Declared by President Nixon, centrally directed by the federal government, funded by billions of taxpayers’ dollars, it has, according to The New Yorker, “turned out to be profoundly misconceived – both in rhetoric and execution.”
The war on drugs? Good guess.
But the federally funded fiasco The New Yorker is talking about this week in “The Thirty Years’ War” is the war on cancer, what the magazine says is “the most ambitious health initiative ever undertaken by a country on behalf of its citizens.”
Headlines of hopeful breakthroughs in the cancer war appear all the time. The latest dispatch was on Time’s cover last week: Revolutionary new pills that target only diseased cells. Unfortunately, by the time you finish Jerome Groopman’s piece in The New Yorker on the origins and strategies of the war on cancer, you’ll agree with him that we – i.e., the political and medical people who’ve spearheaded, planned and prosecuted the war – have been fighting cancer the wrong way.
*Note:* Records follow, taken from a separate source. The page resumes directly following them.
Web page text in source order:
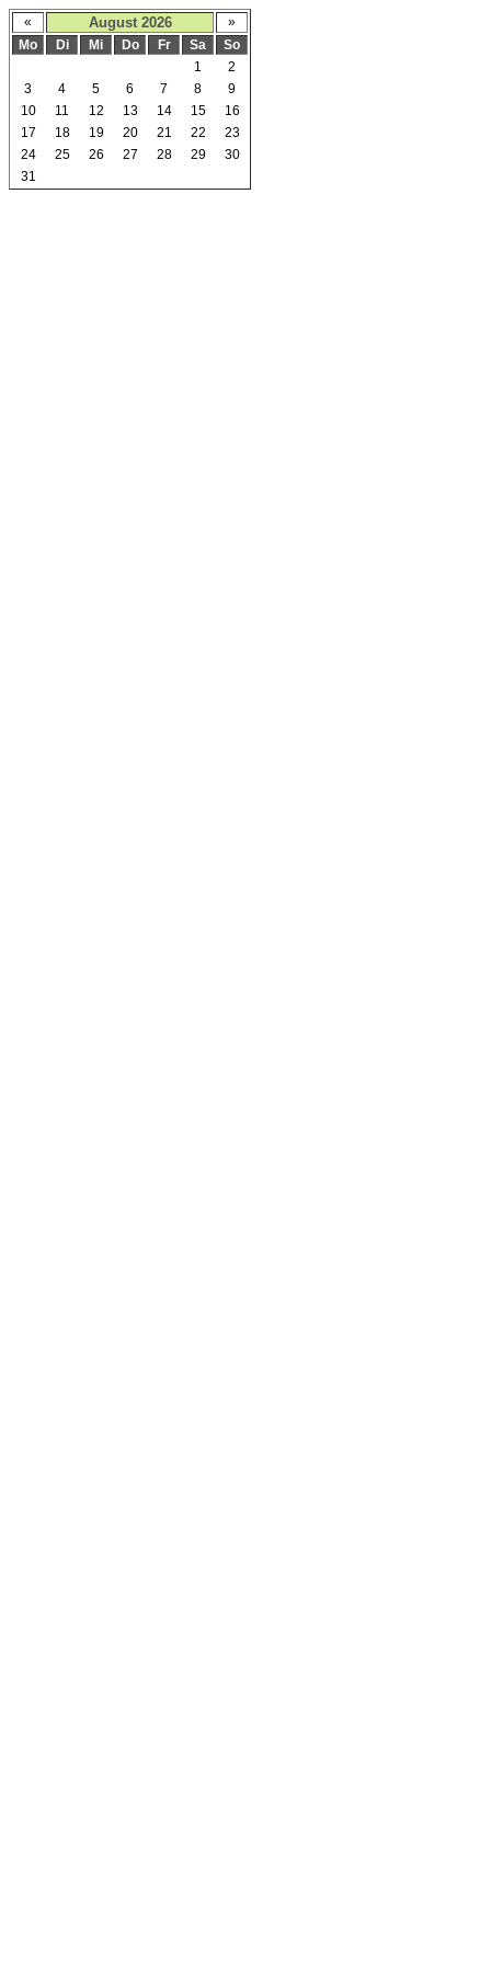
« August 2026
»
Mo
Di Mi Do Fr Sa
So
1
2
3
4 5 6 7 8
9
10
11 12 13 14 15
16
17
18 19 20 21 22
23
24
25 26 27 28 29
30
31
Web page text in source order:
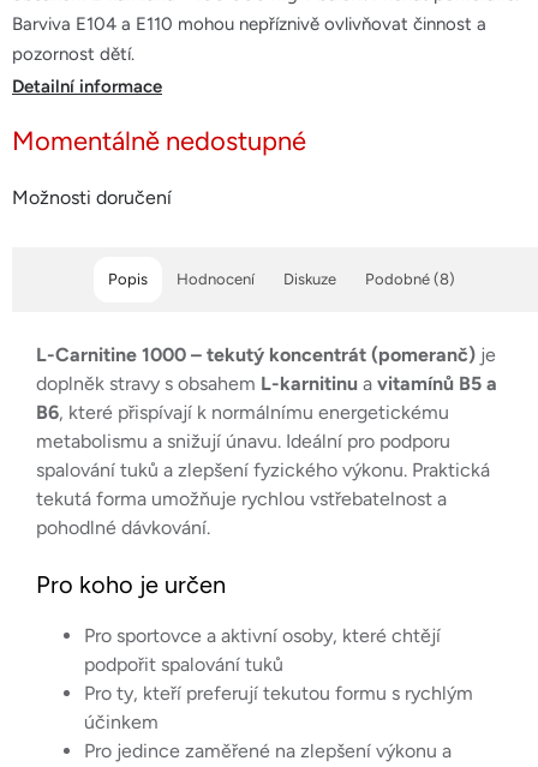
Momentálně nedostupné
Možnosti doručení
Barviva E104 a E110 mohou nepříznivě ovlivňovat činnost a
pozornost dětí.
Detailní informace
Popis Podobné (8)
Hodnocení Diskuze
L-Carnitine 1000 – tekutý koncentrát (pomeranč) je
doplněk stravy s obsahem L-karnitinu a vitamínů B5 a
B6, které přispívají k normálnímu energetickému
metabolismu a snižují únavu. Ideální pro podporu
spalování tuků a zlepšení fyzického výkonu. Praktická
tekutá forma umožňuje rychlou vstřebatelnost a
pohodlné dávkování.
Pro koho je určen
Pro sportovce a aktivní osoby, které chtějí
podpořit spalování tuků
Pro ty, kteří preferují tekutou formu s rychlým
účinkem
Pro jedince zaměřené na zlepšení výkonu a
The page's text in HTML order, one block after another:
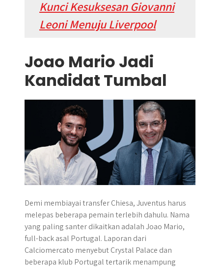
Kunci Kesuksesan Giovanni
Leoni Menuju Liverpool
Joao Mario Jadi
Kandidat Tumbal
Demi membiayai transfer Chiesa, Juventus harus
melepas beberapa pemain terlebih dahulu. Nama
yang paling santer dikaitkan adalah Joao Mario,
full-back asal Portugal. Laporan dari
Calciomercato menyebut Crystal Palace dan
beberapa klub Portugal tertarik menampung
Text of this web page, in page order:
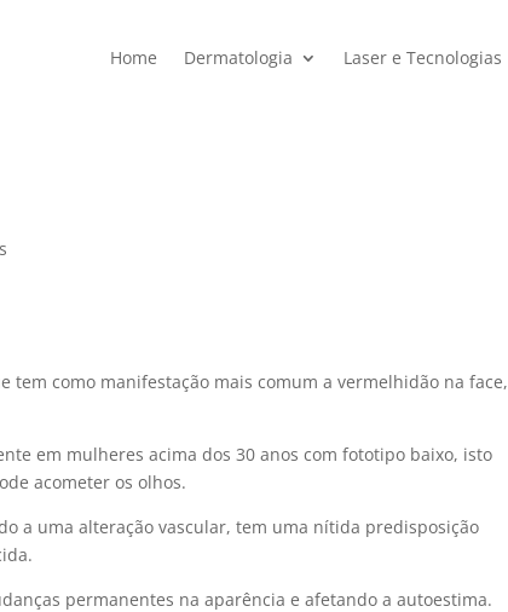
Home Dermatologia Laser e Tecnologias
tem como manifestação mais comum a vermelhidão na face,
em mulheres acima dos 30 anos com fototipo baixo, isto
acometer os olhos.
a uma alteração vascular, tem uma nítida predisposição
permanentes na aparência e afetando a autoestima.
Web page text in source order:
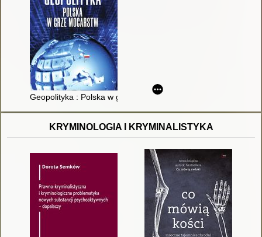
Geopolityka : Polska w grze mocarstw : historia vitae
KRYMINOLOGIA I KRYMINALISTYKA
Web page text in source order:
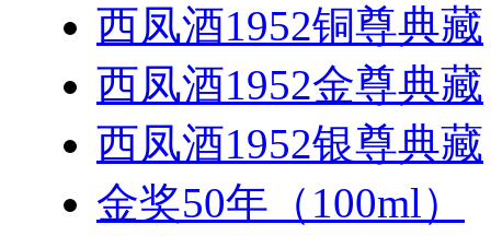
西凤酒1952铜尊典藏
西凤酒1952金尊典藏
西凤酒1952银尊典藏
金奖50年（100ml）

Not only have we relied too heavily on surgery, radiation and chemotherapy, say Groopman and the experts he talks to, we have treated cancer as a single foe (which it isn’t) and put too much hope in “miracle” drugs like interferon that rarely worked miracles.
We also have made big mistakes (our early research was built on the false premise that most cancer was caused by retroviruses). And, most stupidly, we’ve put too much political and medical power and money in the hands of a self-interested cancer research establishment/bureaucracy/lobby.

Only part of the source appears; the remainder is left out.